Après avoir assuré la rénovation de plusieurs des grandes écoles qu’abrite la ville, le gouverneur Augustin Thiam, avec rang de ministre, flanqué de cinq vice-gouverneurs, d’un cabinet de 17 membres et d’une centaine d’employés, a coordonné un plan stratégique de développement pour permettre, à terme, le transfert effectif, depuis Abidjan, des institutions qui s’y trouvent toujours, en dépit de la décision de faire de Yamoussoukro la capitale politique du pays. «La Côte d’Ivoire a accumulé un tel retard que le transfert de la capitale ne figure pas pour l’heure au nombre de ses priorités, précise-t-il. Et un tel transfert ne s’improvise pas.»

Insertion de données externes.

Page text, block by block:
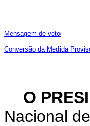
Mensagem de veto
Conversão da Medida
O
Nacional
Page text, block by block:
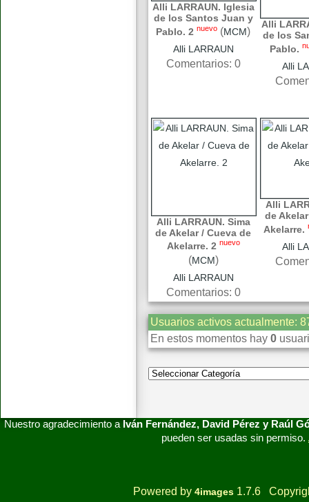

Si les chantiers pharaoniques d’une nouvelle Assemblée nationale et d’un Parlement, commencés sous le règne du président Laurent Gbagbo – en train d’être jugé à La Haye par la Cour pénale internationale – semblent définitivement abandonnés, les grands travaux annoncés portent sur une autoroute de contournement à péage, des logements sociaux et un centre commercial géant. A la mi-mai, un accord a été signé entre le district de Yamoussoukro et une société chinoise, Jinlong, qui s’engagerait à les financer et à les réaliser. Le gouverneur souhaite encore transformer en musée l’ex-palais présidentiel de Félix Houphouët-Boigny et rénover la mosquée de Yamoussoukro, dont la construction avait été en partie financée par le roi du Maroc Hassan II.
Un passage en Suisse
Lui qui vécut un temps dans l’ombre de ses frères aux trajectoires plus prestigieuses n’est pas peu fier de l’évolution de son parcours. «Mais mon mérite personnel est minime. J’ai eu des parents extraordinaires, qui nous ont éduqués dans le respect du travail, la discrétion et l’humilité, avec un emploi du temps imposé très strict», dit-il aujourd’hui, en rappelant l’esprit de compétition qui prévalait alors, y compris entre les frères et sœurs. Aujourd’hui, la fratrie au complet est de retour au pays, hormis Tidjane Thiam. «Cela fait longtemps que Tidjane n’est pas revenu en Côte d’Ivoire, il n’a pas le temps. Mais nous communiquons par mail et par téléphone», raconte son frère Augustin.
Lors de son dernier passage en Suisse, ils se sont manqués: Tidjane n’était pas à Zurich, mais à Hong Kong. Verrait-il son petit frère renouer avec la politique, lui qui fut un éphémère ministre du Plan et du Développement du gouvernement du président Henri Konan Bédié, renversé par un coup d’Etat en décembre 1998? Augustin Thiam botte en touche. «Nous qui avons 65 ans actuellement, ne devrions-nous pas nous effacer, pour laisser la place à des cadres compétents, qui ont 50 ans aujourd’hui?» Avant d’ajouter avec un sourire malicieux: «Je ne vise personne, je pose des questions.»